TASK INSTRUCTIONS
Would you transcribe the whole listing exactly and drop its images?

DATASET EXCERPT

##########

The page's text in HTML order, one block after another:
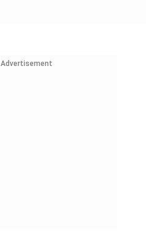
Advertisement
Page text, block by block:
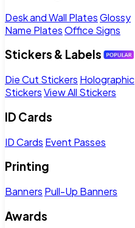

##########

SOLUTION FOR THIS EXERCISE
The page's text in HTML order, one block after another:
Advertisement
Page text, block by block:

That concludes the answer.